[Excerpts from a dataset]
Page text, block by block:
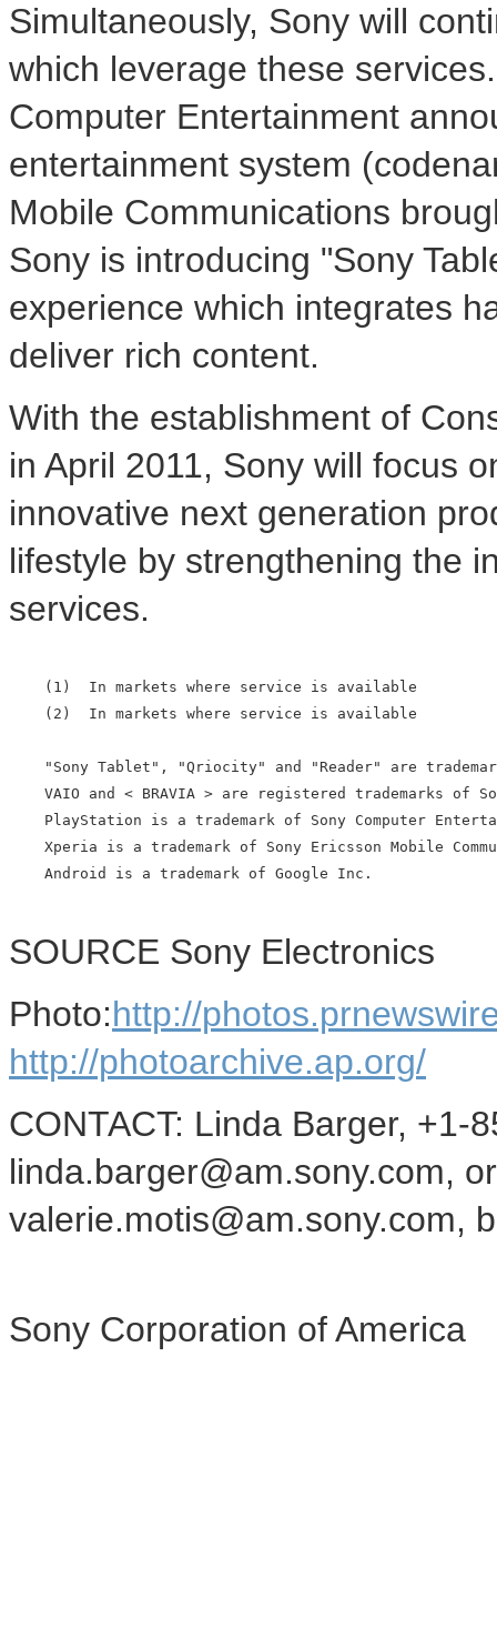
Simultaneously, Sony will
which leverage these
Computer Entertainment
entertainment system
Mobile Communications
Sony is introducing "Sony
experience which integrates
deliver rich content.
With the establishment of
in April 2011, Sony will focus
innovative next generation
lifestyle by strengthening the
services.
    (1)  In markets where service is available
    (2)  In markets where service is available
"Sony Tablet", "Qriocity" and "Reader" are
VAIO and < BRAVIA > are registered trademarks of
PlayStation is a trademark of Sony Computer
Xperia is a trademark of Sony Ericsson Mobile
    Android is a trademark of Google Inc.
SOURCE Sony Electronics
Photo:http://
http://photoarchive.ap.org/
CONTACT: Linda Barger, +1-
linda.barger@am.sony.com,
valerie.motis@am.sony.com,
Sony Corporation of America
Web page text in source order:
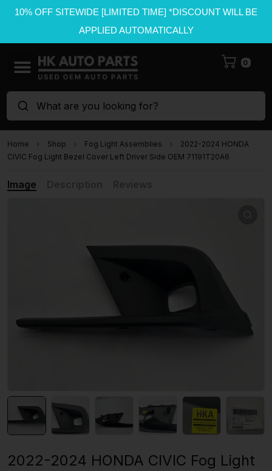
10% OFF SITEWIDE [LIMITED TIME] *DISCOUNT WILL BE
APPLIED AUTOMATICALLY
0
What are you looking for?
Home Shop Fog Light Assemblies
2022-2024 HONDA
CIVIC Fog Light Bezel Cover Left Driver Side OEM 71191T20A6
Image
2022-2024 HONDA CIVIC Fog Light
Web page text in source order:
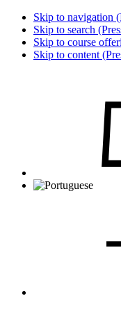
Skip to navigation
Skip to search
Skip to course
Skip to content
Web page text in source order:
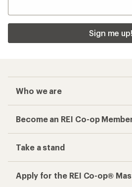
Sign me up!
Who we are
Become an REI Co-op
Take a stand
Apply for the REI Co-op®
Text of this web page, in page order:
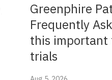
Greenphire
Frequently
this important
trials
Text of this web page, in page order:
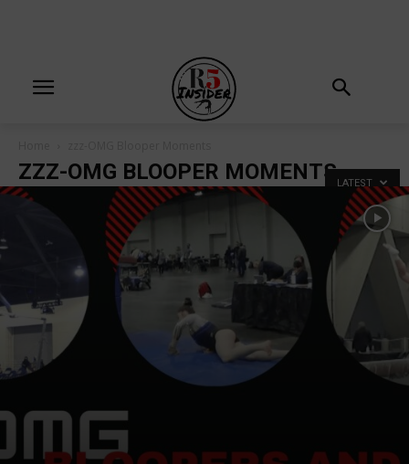
ZZZ-OMG BLOOPER MOMENTSLATEST
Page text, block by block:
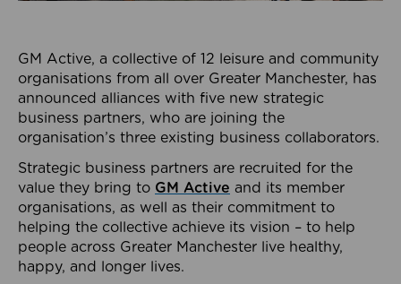
GM Active, a collective of 12 leisure and community
organisations from all over Greater Manchester, has
announced alliances with five new strategic
business partners, who are joining the
organisation’s three existing business collaborators.
Strategic business partners are recruited for the
value they bring to GM Active and its member
organisations, as well as their commitment to
helping the collective achieve its vision – to help
people across Greater Manchester live healthy,
happy, and longer lives.
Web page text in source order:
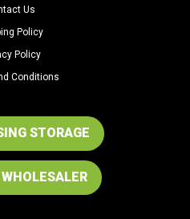
Us
Policy
Policy
Conditions
STORAGE
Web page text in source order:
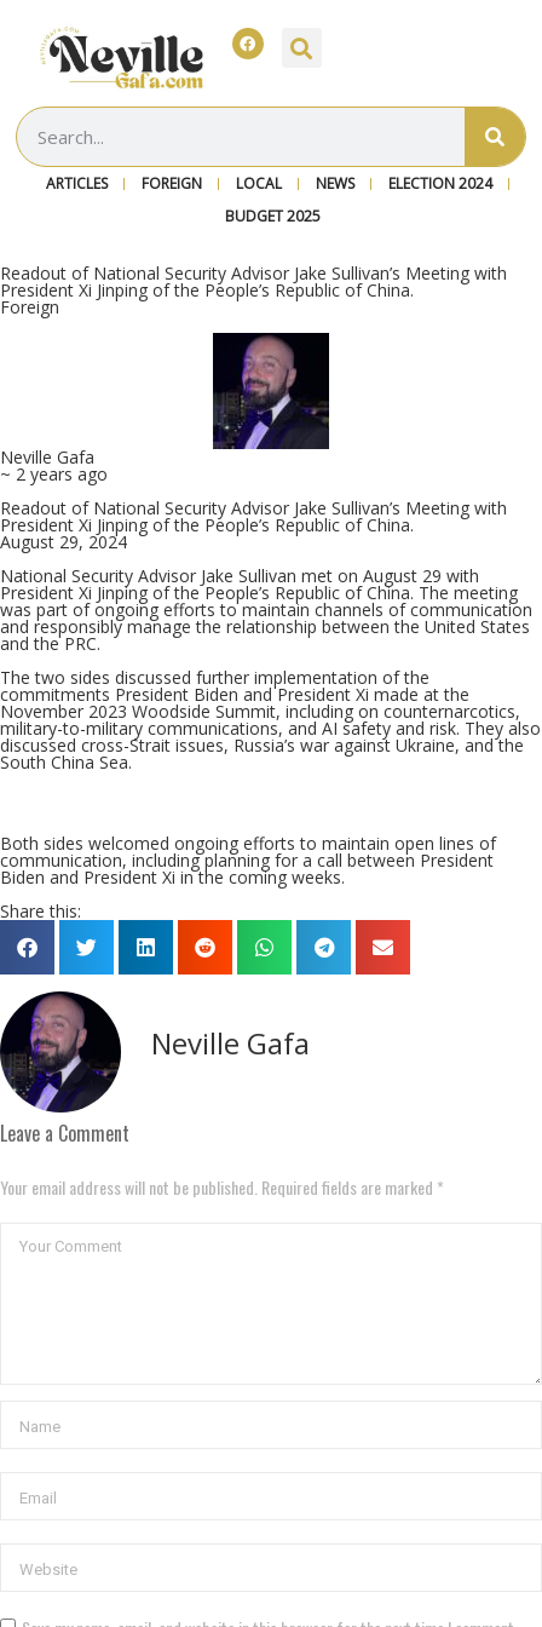
ARTICLES FOREIGN LOCAL NEWS
ELECTION 2024
BUDGET 2025
Readout of National Security Advisor Jake Sullivan’s Meeting with
President Xi Jinping of the People’s Republic of China.
Foreign
Neville Gafa
~ 2 years ago
Readout of National Security Advisor Jake Sullivan’s Meeting with
President Xi Jinping of the People’s Republic of China.
August 29, 2024
National Security Advisor Jake Sullivan met on August 29 with
President Xi Jinping of the People’s Republic of China. The meeting
was part of ongoing efforts to maintain channels of communication
and responsibly manage the relationship between the United States
and the PRC.
The two sides discussed further implementation of the
commitments President Biden and President Xi made at the
November 2023 Woodside Summit, including on counternarcotics,
military-to-military communications, and AI safety and risk. They also
discussed cross-Strait issues, Russia’s war against Ukraine, and the
South China Sea.
Both sides welcomed ongoing efforts to maintain open lines of
communication, including planning for a call between President
Biden and President Xi in the coming weeks.
Share this:
Neville Gafa
Leave a Comment
Your email address will not be published. Required fields are marked *
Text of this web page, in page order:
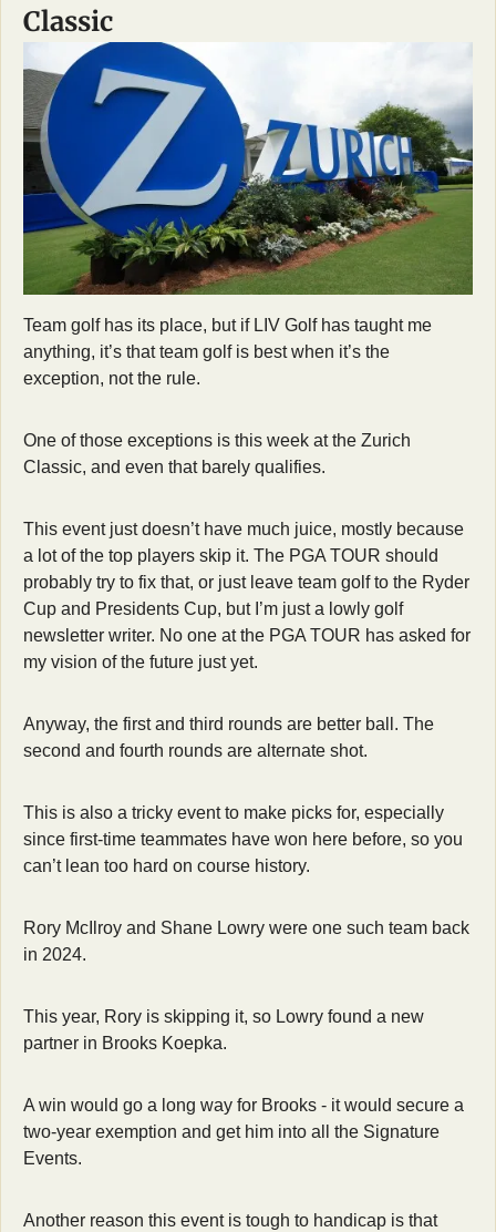
Classic
Team golf has its place, but if LIV Golf has taught me
anything, it’s that team golf is best when it’s the
exception, not the rule.
One of those exceptions is this week at the Zurich
Classic, and even that barely qualifies.
This event just doesn’t have much juice, mostly because
a lot of the top players skip it. The PGA TOUR should
probably try to fix that, or just leave team golf to the Ryder
Cup and Presidents Cup, but I’m just a lowly golf
newsletter writer. No one at the PGA TOUR has asked for
my vision of the future just yet.
Anyway, the first and third rounds are better ball. The
second and fourth rounds are alternate shot.
This is also a tricky event to make picks for, especially
since first-time teammates have won here before, so you
can’t lean too hard on course history.
Rory McIlroy and Shane Lowry were one such team back
in 2024.
This year, Rory is skipping it, so Lowry found a new
partner in Brooks Koepka.
A win would go a long way for Brooks - it would secure a
two-year exemption and get him into all the Signature
Events.
Another reason this event is tough to handicap is that

[Exercise directions]
Reproduce, exactly and only, the lines of the records above starting at the line with "Strategic business partners" and ending at the line with "BUDGET 2025", both included. Leave every picture out.

[Answer to the exercise]
Strategic business partners are recruited for the
value they bring to GM Active and its member
organisations, as well as their commitment to
helping the collective achieve its vision – to help
people across Greater Manchester live healthy,
happy, and longer lives.
Web page text in source order:
Us
Policy
Policy
Conditions
STORAGE
Web page text in source order:
ARTICLES FOREIGN LOCAL NEWS
ELECTION 2024
BUDGET 2025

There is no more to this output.